* Work required
Among the records below, find the line that has "usar el comando"; from there, give the lines again exactly, and stop after the line that has "y 3). De no".

Records for this exercise Start Marker

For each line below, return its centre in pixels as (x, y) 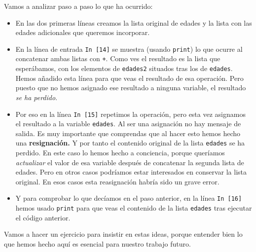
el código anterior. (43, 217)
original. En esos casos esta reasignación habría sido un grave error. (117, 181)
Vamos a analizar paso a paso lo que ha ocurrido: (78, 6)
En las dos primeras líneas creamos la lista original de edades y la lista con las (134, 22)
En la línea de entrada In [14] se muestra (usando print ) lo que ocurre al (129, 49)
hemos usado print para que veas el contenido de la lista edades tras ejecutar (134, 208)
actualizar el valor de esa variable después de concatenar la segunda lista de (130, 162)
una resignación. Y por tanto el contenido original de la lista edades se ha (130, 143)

Records for this exercise End Marker
Records for this exercise Start Marker

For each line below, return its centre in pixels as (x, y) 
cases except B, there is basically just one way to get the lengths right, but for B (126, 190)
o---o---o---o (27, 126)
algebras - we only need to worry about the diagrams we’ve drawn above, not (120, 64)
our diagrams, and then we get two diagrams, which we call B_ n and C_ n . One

Records for this exercise End Marker
Records for this exercise Start Marker

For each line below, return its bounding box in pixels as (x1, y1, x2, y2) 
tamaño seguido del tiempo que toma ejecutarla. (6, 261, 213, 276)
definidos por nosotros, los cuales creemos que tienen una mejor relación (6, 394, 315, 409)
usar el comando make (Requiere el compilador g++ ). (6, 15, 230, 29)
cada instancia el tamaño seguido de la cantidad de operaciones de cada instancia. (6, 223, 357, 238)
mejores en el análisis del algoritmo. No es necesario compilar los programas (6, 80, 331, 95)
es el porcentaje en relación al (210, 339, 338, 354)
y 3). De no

Records for this exercise End Marker

* Reply to the exercise
usar el comando make (Requiere el compilador g++ ). (6, 15, 230, 29)
cada instancia el tamaño seguido de la cantidad de operaciones de cada instancia. (6, 223, 357, 238)
mejores en el análisis del algoritmo. No es necesario compilar los programas (6, 80, 331, 95)
es el porcentaje en relación al (210, 339, 338, 354)
y 3). De no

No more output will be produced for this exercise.